◆ WHAT YOU ARE ASKED TO DO
Work through the listing below and count the lines that hold "Religion". Answer with the number alone.

◆ DATASET

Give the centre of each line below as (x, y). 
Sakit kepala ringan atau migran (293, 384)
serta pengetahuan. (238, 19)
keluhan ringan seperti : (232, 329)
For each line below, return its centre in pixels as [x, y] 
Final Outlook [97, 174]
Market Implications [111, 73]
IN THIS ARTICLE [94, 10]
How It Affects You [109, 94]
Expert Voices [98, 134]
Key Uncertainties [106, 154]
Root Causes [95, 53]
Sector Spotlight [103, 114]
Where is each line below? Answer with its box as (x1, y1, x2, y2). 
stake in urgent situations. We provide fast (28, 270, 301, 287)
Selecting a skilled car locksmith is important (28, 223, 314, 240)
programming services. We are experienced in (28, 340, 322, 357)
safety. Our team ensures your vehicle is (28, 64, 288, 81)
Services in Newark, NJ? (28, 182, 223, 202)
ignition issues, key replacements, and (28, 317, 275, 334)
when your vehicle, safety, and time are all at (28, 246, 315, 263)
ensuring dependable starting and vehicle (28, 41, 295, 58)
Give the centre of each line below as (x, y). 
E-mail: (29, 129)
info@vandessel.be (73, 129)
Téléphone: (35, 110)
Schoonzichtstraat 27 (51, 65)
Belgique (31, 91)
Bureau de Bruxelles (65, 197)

...

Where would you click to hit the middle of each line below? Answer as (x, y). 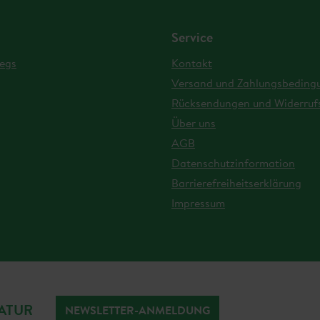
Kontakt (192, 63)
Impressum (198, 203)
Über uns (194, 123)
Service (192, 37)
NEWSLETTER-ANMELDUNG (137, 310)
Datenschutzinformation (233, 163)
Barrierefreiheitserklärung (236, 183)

==

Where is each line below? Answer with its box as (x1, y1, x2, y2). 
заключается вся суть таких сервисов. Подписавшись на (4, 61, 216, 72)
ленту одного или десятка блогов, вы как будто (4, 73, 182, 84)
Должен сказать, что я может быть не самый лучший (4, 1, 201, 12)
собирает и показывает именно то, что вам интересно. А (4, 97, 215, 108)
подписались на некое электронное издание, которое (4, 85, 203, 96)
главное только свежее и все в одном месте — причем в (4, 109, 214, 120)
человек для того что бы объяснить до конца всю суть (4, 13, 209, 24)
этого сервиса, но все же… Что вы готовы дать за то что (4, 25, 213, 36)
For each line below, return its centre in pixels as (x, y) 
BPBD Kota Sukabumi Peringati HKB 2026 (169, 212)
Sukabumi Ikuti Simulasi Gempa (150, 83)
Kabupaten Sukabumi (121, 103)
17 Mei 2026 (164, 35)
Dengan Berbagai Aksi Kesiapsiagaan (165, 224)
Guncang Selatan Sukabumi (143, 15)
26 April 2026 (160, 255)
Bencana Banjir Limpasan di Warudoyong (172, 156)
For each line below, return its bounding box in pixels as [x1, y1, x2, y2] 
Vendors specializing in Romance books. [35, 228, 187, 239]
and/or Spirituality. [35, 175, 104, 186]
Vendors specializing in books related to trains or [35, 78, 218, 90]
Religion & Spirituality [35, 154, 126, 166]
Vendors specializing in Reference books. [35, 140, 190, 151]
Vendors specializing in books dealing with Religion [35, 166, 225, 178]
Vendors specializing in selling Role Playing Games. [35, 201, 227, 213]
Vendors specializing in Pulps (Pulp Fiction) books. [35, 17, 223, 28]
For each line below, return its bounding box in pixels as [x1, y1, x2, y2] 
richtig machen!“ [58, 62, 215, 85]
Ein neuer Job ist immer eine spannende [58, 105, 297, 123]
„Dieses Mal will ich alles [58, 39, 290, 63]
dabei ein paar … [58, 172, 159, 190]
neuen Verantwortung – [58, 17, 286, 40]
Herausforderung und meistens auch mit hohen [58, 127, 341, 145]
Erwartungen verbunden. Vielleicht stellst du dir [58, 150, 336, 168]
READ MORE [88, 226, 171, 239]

◆ ANSWER SPACE
2